▶ _What you will do_:
Using the data below, print exactly the line with "user$ problem-creator.php [number", the line with "company , topic", and every line between them, but none of the pictures.

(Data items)
============================================================
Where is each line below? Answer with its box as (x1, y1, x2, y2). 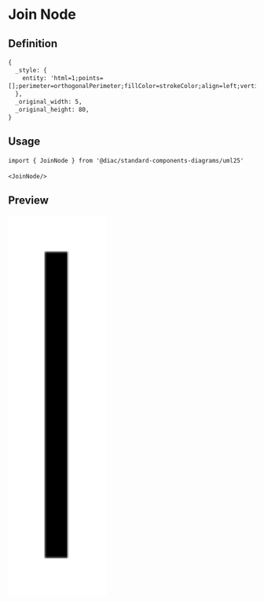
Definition (8, 37, 57, 50)
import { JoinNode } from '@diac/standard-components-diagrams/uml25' (8, 156, 244, 164)
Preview (8, 194, 49, 207)
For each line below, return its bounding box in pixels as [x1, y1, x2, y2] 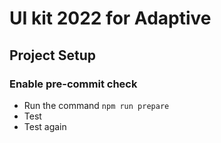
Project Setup [9, 47, 97, 64]
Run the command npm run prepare [23, 99, 170, 111]
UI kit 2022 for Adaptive [9, 7, 212, 30]
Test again [23, 120, 67, 132]
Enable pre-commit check [9, 77, 138, 91]
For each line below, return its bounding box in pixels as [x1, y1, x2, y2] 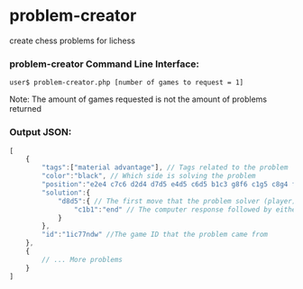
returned [9, 104, 42, 114]
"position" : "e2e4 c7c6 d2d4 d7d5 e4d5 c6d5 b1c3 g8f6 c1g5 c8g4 [41, 180, 289, 189]
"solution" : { [41, 188, 91, 197]
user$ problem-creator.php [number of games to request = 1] [9, 78, 244, 87]
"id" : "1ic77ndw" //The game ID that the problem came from [41, 230, 269, 239]
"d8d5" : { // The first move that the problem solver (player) [57, 196, 297, 205]
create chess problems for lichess [9, 35, 135, 46]
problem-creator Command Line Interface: [9, 58, 200, 70]
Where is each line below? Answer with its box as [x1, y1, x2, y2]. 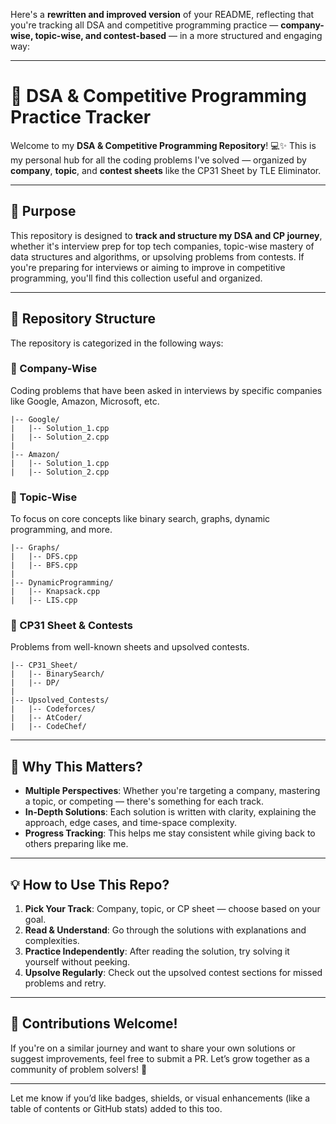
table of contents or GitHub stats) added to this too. [10, 1102, 223, 1114]
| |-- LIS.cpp [10, 595, 78, 606]
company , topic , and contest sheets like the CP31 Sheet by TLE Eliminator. [10, 164, 322, 176]
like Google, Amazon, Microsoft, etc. [10, 395, 160, 407]
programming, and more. [10, 524, 113, 536]
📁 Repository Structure [10, 310, 156, 328]
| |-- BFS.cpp [10, 560, 78, 571]
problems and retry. [24, 977, 107, 989]
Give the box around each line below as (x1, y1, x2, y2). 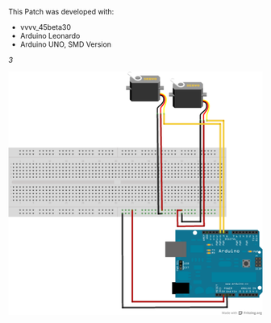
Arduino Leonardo (19, 31, 81, 40)
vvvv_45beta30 (19, 23, 71, 31)
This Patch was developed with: (8, 7, 115, 16)
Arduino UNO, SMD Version (19, 39, 111, 49)
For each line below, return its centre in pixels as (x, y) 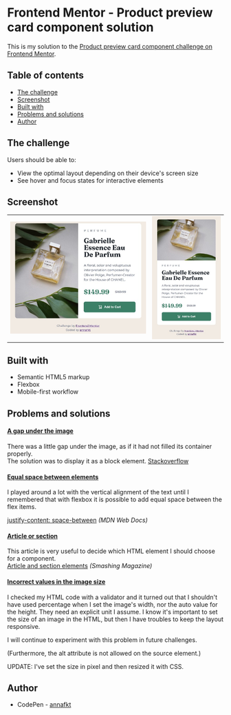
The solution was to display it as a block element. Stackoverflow (98, 461)
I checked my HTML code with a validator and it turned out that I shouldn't (112, 597)
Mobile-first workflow (48, 392)
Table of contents (45, 75)
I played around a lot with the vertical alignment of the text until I (98, 492)
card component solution (80, 27)
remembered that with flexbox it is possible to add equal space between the (114, 500)
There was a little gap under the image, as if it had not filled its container (110, 446)
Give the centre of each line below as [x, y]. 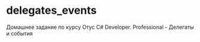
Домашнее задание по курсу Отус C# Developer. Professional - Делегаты [100, 27]
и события [20, 33]
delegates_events [52, 10]
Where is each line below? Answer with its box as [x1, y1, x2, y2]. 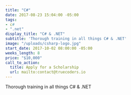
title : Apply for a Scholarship [10, 65, 79, 70]
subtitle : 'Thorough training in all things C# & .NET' [5, 36, 127, 42]
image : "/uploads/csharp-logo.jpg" [5, 41, 81, 46]
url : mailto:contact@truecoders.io [10, 70, 86, 75]
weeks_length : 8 [5, 50, 40, 55]
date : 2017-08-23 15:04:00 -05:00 [5, 12, 79, 17]
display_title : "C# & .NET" [5, 31, 65, 36]
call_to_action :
============================================================
▶ _Answer to this task_:
user$ problem-creator.php [number of games to request = 1] [9, 78, 244, 87]
"id" : "1ic77ndw" //The game ID that the problem came from [41, 230, 269, 239]
"d8d5" : { // The first move that the problem solver (player) [57, 196, 297, 205]
create chess problems for lichess [9, 35, 135, 46]
problem-creator Command Line Interface: [9, 58, 200, 70]
Where is each line below? Answer with its box as [x1, y1, x2, y2]. 
table of contents or GitHub stats) added to this too. [10, 1102, 223, 1114]
| |-- LIS.cpp [10, 595, 78, 606]
company , topic , and contest sheets like the CP31 Sheet by TLE Eliminator. [10, 164, 322, 176]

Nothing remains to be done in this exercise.